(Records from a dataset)
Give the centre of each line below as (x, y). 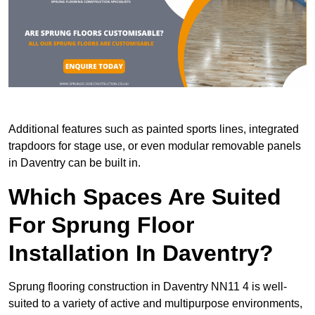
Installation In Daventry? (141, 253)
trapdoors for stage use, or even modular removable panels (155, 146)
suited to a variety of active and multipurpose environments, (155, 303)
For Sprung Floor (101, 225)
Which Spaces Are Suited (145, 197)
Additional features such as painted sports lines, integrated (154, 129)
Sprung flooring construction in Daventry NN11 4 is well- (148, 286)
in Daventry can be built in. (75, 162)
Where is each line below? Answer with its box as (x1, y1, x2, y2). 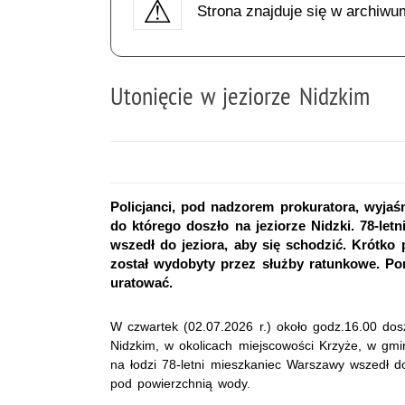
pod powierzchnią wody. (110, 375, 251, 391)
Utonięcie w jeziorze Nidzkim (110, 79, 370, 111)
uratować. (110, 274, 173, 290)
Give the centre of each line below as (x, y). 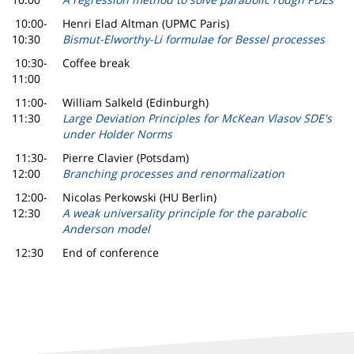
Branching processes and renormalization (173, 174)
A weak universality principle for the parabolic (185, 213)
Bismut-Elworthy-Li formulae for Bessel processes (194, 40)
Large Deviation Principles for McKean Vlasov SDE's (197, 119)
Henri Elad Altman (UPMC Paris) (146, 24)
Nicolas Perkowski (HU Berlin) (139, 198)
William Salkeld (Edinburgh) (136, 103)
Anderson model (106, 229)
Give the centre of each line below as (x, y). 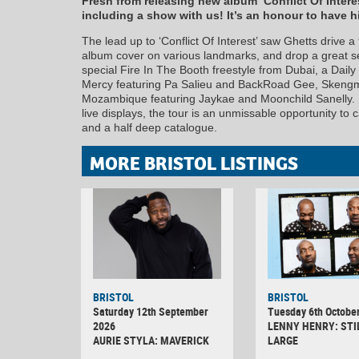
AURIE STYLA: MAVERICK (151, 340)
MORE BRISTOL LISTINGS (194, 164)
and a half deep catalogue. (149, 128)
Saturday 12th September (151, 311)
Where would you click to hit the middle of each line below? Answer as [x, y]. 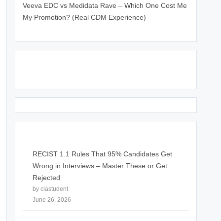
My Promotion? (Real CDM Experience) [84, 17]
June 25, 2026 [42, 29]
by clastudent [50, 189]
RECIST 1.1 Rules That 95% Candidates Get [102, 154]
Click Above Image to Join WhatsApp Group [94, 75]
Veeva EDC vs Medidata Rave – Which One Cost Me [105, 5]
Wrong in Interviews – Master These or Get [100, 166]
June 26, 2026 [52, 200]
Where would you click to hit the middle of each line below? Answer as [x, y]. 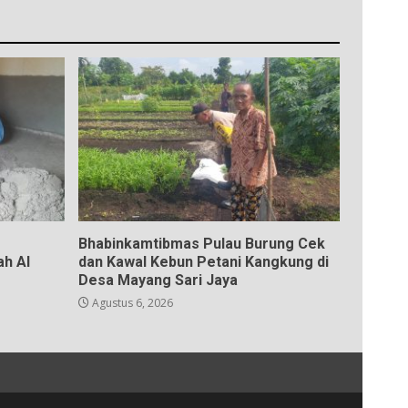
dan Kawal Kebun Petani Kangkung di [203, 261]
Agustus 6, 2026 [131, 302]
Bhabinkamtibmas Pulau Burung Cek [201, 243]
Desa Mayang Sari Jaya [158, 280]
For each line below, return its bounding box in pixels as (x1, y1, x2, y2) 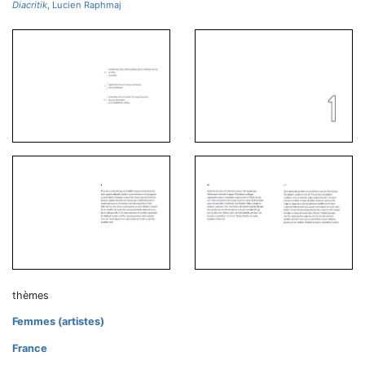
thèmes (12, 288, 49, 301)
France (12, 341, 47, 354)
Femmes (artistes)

■ Exercise brief
Your output is the lines from the top of the entries through the line containing "Where is each", exactly as they stand. No pictures belong in it.

■ Task response
Give the centre of each line below as (x, y). 
Installation In Daventry? (141, 253)
trapdoors for stage use, or even modular removable panels (155, 146)
suited to a variety of active and multipurpose environments, (155, 303)
For Sprung Floor (101, 225)
Which Spaces Are Suited (145, 197)
Additional features such as painted sports lines, integrated (154, 129)
Sprung flooring construction in Daventry NN11 4 is well- (148, 286)
in Daventry can be built in. (75, 162)
Where is each line below? Answer with its box as (x1, y1, x2, y2). 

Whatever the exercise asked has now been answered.